I received a call this morning from Ed Lopez, the owner of PriceRitePhoto. We spoke at length and he told me that the activity that has resulted from my post on my experience with his business has most certainly impacted his business. Mr. Lopez told me that he was calling to apologize and that Mr. Philips was going to be terminated at a company board meeting later on this morning. He confirmed to me that they do have the camera in question in stock and although I am not interested in purchasing it from them at this point indicated that he would sell it for me at the advertised price. Subsequently Ed sent me the following email:
“On behalf of Priceritephoto I would like to sincerely apologize for the negative experience that you have experienced with our company. As a company this is not representative of the way we treat our customers. If there is anything that we can do at this point to rectify the situation, please let me know. We have tens of thousands of happy customers who have purchased form us in the past and it is our commitment to give our customers the best value when dealing with us. We are doing a comprehensive review of our company’s procedures to ensure that something like this never occurs. We have also terminated Mr. Philips from his position with our company.”

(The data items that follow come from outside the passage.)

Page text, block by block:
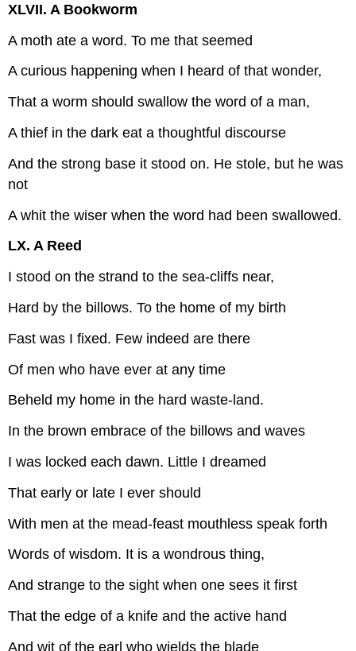
XLVII. A Bookworm
A moth ate a word. To me that seemed
A curious happening when I heard of that wonder,
That a worm should swallow the word of a man,
A thief in the dark eat a thoughtful discourse
And the strong base it stood on. He stole, but he was
not
A whit the wiser when the word had been swallowed.
LX. A Reed
I stood on the strand to the sea-cliffs near,
Hard by the billows. To the home of my birth
Fast was I fixed. Few indeed are there
Of men who have ever at any time
Beheld my home in the hard waste-land.
In the brown embrace of the billows and waves
I was locked each dawn. Little I dreamed
That early or late I ever should
With men at the mead-feast mouthless speak forth
Words of wisdom. It is a wondrous thing,
And strange to the sight when one sees it first
That the edge of a knife and the active hand
And wit of the earl who wields the blade
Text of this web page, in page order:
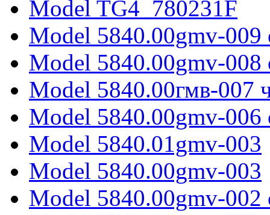
Model TG4_780231F
Model 5840.00gmv-009
Model 5840.00gmv-008
Model 5840.00гмв-007
Model 5840.00gmv-006
Model 5840.01gmv-003
Model 5840.00gmv-003
Model 5840.00gmv-002
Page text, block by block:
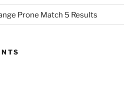
Prone Match 5 Results
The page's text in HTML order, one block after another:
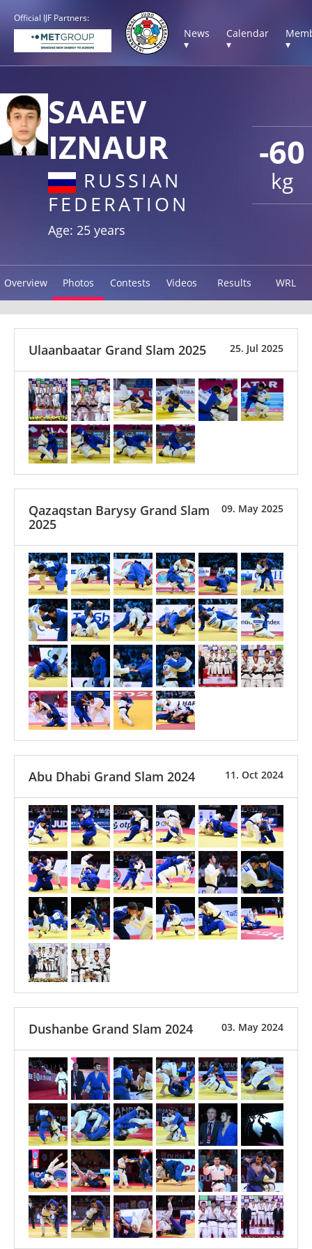
Official IJF Partners:
News
▾
Calendar
▾
▾
-60
kg
SAAEV
IZNAUR
RUSSIAN
FEDERATION
Age: 25 years
Overview Photos Contests Videos Results WRL
25. Jul 2025
Ulaanbaatar Grand Slam 2025
09. May 2025
Qazaqstan Barysy Grand Slam
2025
11. Oct 2024
Abu Dhabi Grand Slam 2024
03. May 2024
Dushanbe Grand Slam 2024
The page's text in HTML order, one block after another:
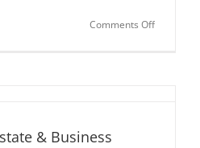
Comments Offon
& Business
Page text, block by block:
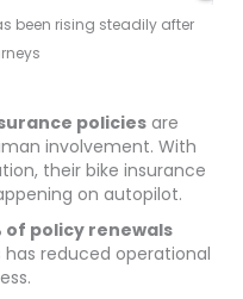
been rising steadily after
policies are
involvement. With
their bike insurance
on autopilot.
of policy renewals
has reduced operational
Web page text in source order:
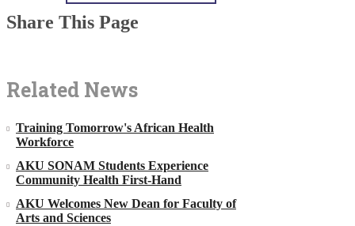
Share This Page
Related News
Training Tomorrow's African Health
Workforce
AKU SONAM Students Experience
Community Health First-Hand
AKU Welcomes New Dean for Faculty of
Arts and Sciences
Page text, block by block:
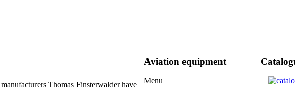
Thomas Finsterwalder have
Aviation equipment
Menu
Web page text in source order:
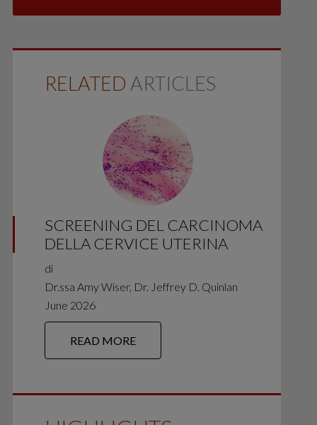
RELATED ARTICLES
SCREENING DEL CARCINOMA
DELLA CERVICE UTERINA
di
Dr.ssa Amy Wiser, Dr. Jeffrey D. Quinlan
June 2026
READ MORE
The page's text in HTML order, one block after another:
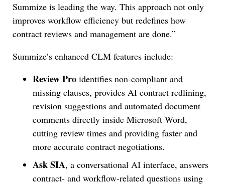
Summize is leading the way. This approach not only
improves workflow efficiency but redefines how
contract reviews and management are done.”
Summize’s enhanced CLM features include:
Review Pro identifies non-compliant and
missing clauses, provides AI contract redlining,
revision suggestions and automated document
comments directly inside Microsoft Word,
cutting review times and providing faster and
more accurate contract negotiations.
Ask SIA, a conversational AI interface, answers
contract- and workflow-related questions using
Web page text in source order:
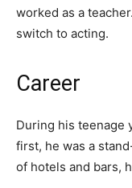
worked as a
switch to acting.
Career
During his teenage
first, he was a
of hotels and bars,
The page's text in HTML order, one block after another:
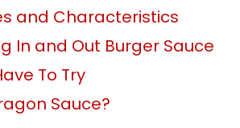
and Characteristics
In and Out Burger Sauce
To Try
Sauce?
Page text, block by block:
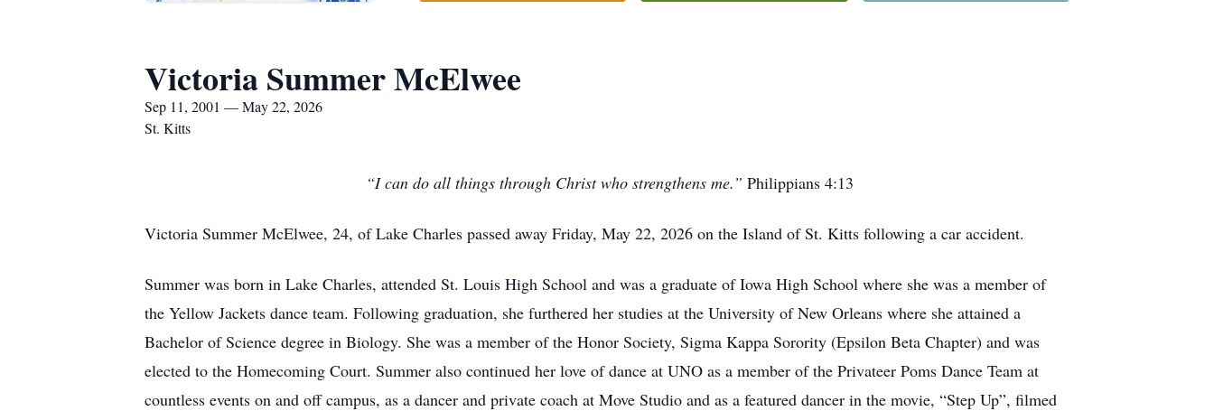
Victoria Summer McElwee
Sep 11, 2001 — May 22, 2026
St. Kitts
“I can do all things through Christ who strengthens me.” Philippians 4:13
Victoria Summer McElwee, 24, of Lake Charles passed away Friday, May 22, 2026 on the Island of St. Kitts following a car accident.
Summer was born in Lake Charles, attended St. Louis High School and was a graduate of Iowa High School where she was a member of
the Yellow Jackets dance team. Following graduation, she furthered her studies at the University of New Orleans where she attained a
Bachelor of Science degree in Biology. She was a member of the Honor Society, Sigma Kappa Sorority (Epsilon Beta Chapter) and was
elected to the Homecoming Court. Summer also continued her love of dance at UNO as a member of the Privateer Poms Dance Team at
countless events on and off campus, as a dancer and private coach at Move Studio and as a featured dancer in the movie, “Step Up”, filmed
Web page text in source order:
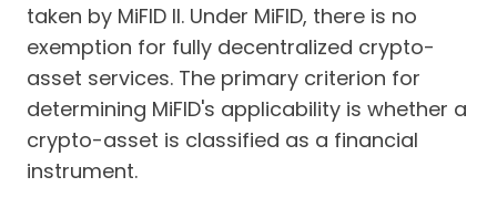
taken by MiFID II. Under MiFID, there is no
exemption for fully decentralized crypto-
asset services. The primary criterion for
determining MiFID's applicability is whether a
crypto-asset is classified as a financial
instrument.
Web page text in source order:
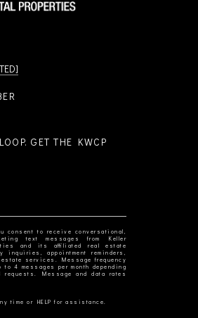
GET THE KWCP
consent to receive conversational,
text messages from Keller
and its affiliated real estate
inquiries, appointment reminders,
services. Message frequency
4 messages per month depending
Message and data rates
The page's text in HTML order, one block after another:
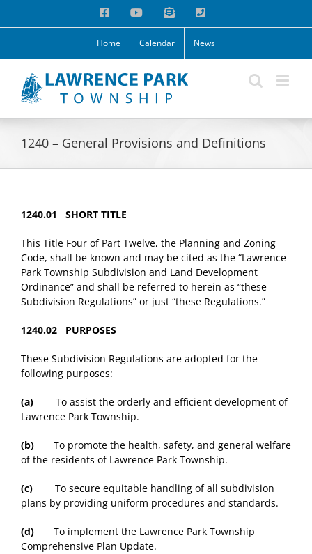
FacebookYouTubeEmail Phone
Home Calendar News
1240 – General Provisions and Definitions
1240.01 SHORT TITLE
This Title Four of Part Twelve, the Planning and Zoning
Code, shall be known and may be cited as the “Lawrence
Park Township Subdivision and Land Development
Ordinance” and shall be referred to herein as “these
Subdivision Regulations” or just “these Regulations.”
1240.02 PURPOSES
These Subdivision Regulations are adopted for the
following purposes:
(a) To assist the orderly and efficient development of
Lawrence Park Township.
(b) To promote the health, safety, and general welfare
of the residents of Lawrence Park Township.
(c) To secure equitable handling of all subdivision
plans by providing uniform procedures and standards.
(d) To implement the Lawrence Park Township
Comprehensive Plan Update.
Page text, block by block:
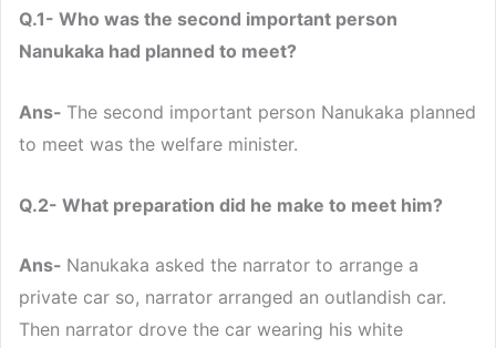
Q.1- Who was the second important person
Nanukaka had planned to meet?
Ans- The second important person Nanukaka planned
to meet was the welfare minister.
Q.2- What preparation did he make to meet him?
Ans- Nanukaka asked the narrator to arrange a
private car so, narrator arranged an outlandish car.
Then narrator drove the car wearing his white
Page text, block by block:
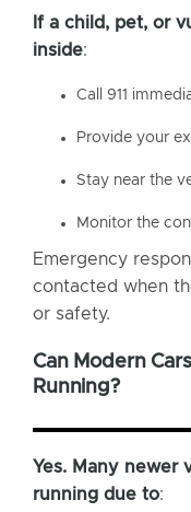
If a child, pet, or
inside:
Call 911
Provide your
Stay near the
Monitor the
Emergency
contacted when
or safety.
Can Modern
Running?
Yes. Many newer
running due to:
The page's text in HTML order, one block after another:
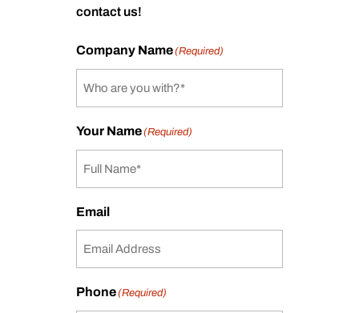
contact us!
Company Name(Required)
Your Name(Required)
Email
Phone(Required)
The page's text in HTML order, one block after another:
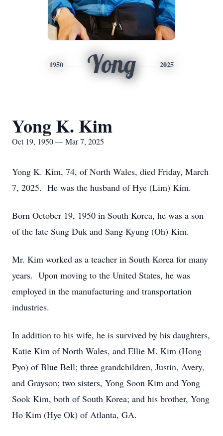
1950 Yong 2025
Yong K. Kim
Oct 19, 1950 — Mar 7, 2025
Yong K. Kim, 74, of North Wales, died Friday, March
7, 2025. He was the husband of Hye (Lim) Kim.
Born October 19, 1950 in South Korea, he was a son
of the late Sung Duk and Sang Kyung (Oh) Kim.
Mr. Kim worked as a teacher in South Korea for many
years. Upon moving to the United States, he was
employed in the manufacturing and transportation
industries.
In addition to his wife, he is survived by his daughters,
Katie Kim of North Wales, and Ellie M. Kim (Hong
Pyo) of Blue Bell; three grandchildren, Justin, Avery,
and Grayson; two sisters, Yong Soon Kim and Yong
Sook Kim, both of South Korea; and his brother, Yong
Ho Kim (Hye Ok) of Atlanta, GA.
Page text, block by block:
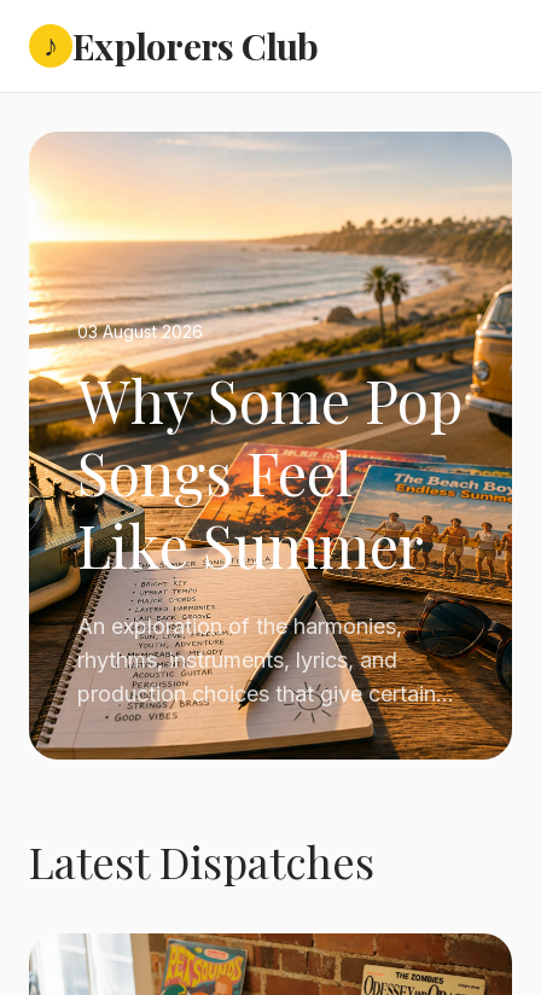
♪ Explorers Club
03 August 2026
Why Some Pop
Songs Feel
Like Summer
An exploration of the harmonies,
rhythms, instruments, lyrics, and
production choices that give certain
pop songs an unmistakable summer
atmosphere.
Latest Dispatches
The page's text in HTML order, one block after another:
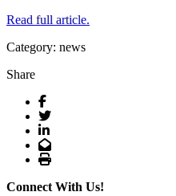
Read full article.
Category: news
Share
Facebook
Twitter
LinkedIn
Email
Print
Connect With Us!
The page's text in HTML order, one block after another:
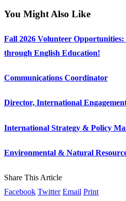
You Might Also Like
Fall 2026 Volunteer
through English Education!
Communications Coordinator
Director, International
International Strategy & Policy
Environmental & Natural
Share This Article
Facebook Twitter Email Print
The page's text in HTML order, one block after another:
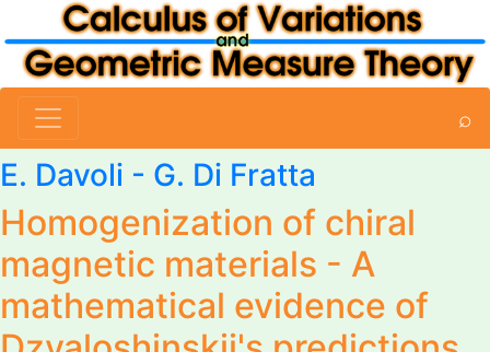
⌕
E. Davoli - G. Di Fratta
Homogenization of chiral
magnetic materials - A
mathematical evidence of
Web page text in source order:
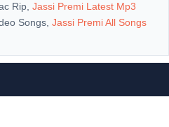
Rip, Jassi Premi Latest Mp3
Songs, Jassi Premi All Songs
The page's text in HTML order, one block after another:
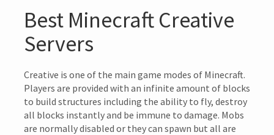
Best Minecraft Creative
Servers
Creative is one of the main game modes of Minecraft.
Players are provided with an infinite amount of blocks
to build structures including the ability to fly, destroy
all blocks instantly and be immune to damage. Mobs
are normally disabled or they can spawn but all are
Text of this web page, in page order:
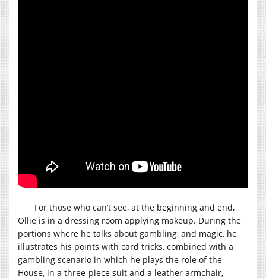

Although I do not believe my “Steve Philips experience” was an isolated case by this merchant (and certainly the other testimonials suggest that this is in fact more of a common practice by them), my own personal view is that any retaliation towards this vendor should be channeled through legitimate and legal channels. Although some of the crank phone calls are actually pretty funny I think that it is better to take the high road in this case and to use legitimate resources where they exist, whether reporting them to the comparison pricing services or contacting the Attorney General (as I have done) or reporting them to people like the Better Business Bureau.
I think that the popularity of this story comes in large part because the message resonates so strongly with all of us. Although in a sense it is the classic tale of David and Goliath retold, it is much more than this. We all have at one point or another in our lives been bullied and most of us have been defrauded or ripped off. The fact that so many times in the past there was nothing we could do about it makes us feel all that much better about the fact that in today’s internet and blogosphere we actually CAN do something about it.
It is tremendously empowering for all of us to be able to turn the powerlessness that we felt in the past into justice in todays’ blogosphere through the help of things like Digg and Slashdot and Boing Boing. And although every rip off does not receive this level of attention, I believe this story in a greater sense is representative of perhaps thousands of rip off experiences that we have all suffered in the past and been able to do nothing about – some directly with this vendor, some directly with New York based camera vendors like this one, and some with just fraudulent internet businesses wherever they happen to be located. Because we in the past have had to live with the bitterness of our own personal frauds, our feelings towards the popularity of this story is that much stronger – as is our desire to retaliate.
This being said, I again would encourage everyone to take the high road with respect to this vendor. I believe that the power of this story and the ultimate outcome, whatever that may be, will carry much more weight if as a public we handle things responsibly and do not resort to illegal tactics or harassment. Although there is a sense that we all must feel that these folks have gotten what they deserved, I think it would be a far greater legacy for this story to have if change takes place in legal and legitimate channels.
I cannot speak to the sincerity of Ed Lopez. He has sent me an apology letter and I feel it appropriate to print it. His motivation very well may be legitimate — or it could also be the only possible avenue Mr. Lopez has left to try to salvage his business at this point.
Out of all of this, hopefully more than anything, this story will serve as a reminder to shady businesses everywhere that in the end fraud and abusive behavior towards customers does not pay. Perhaps I’m being overly idealistic here and perhaps this incident is the smallest possible blip in the greater world of internet fraud — but one thing I do know is that the power of the consumer is growing. And in a new world today with tools like blogs and Slashdot and Digg the consumer is empowered in great ways that they never have been in the past.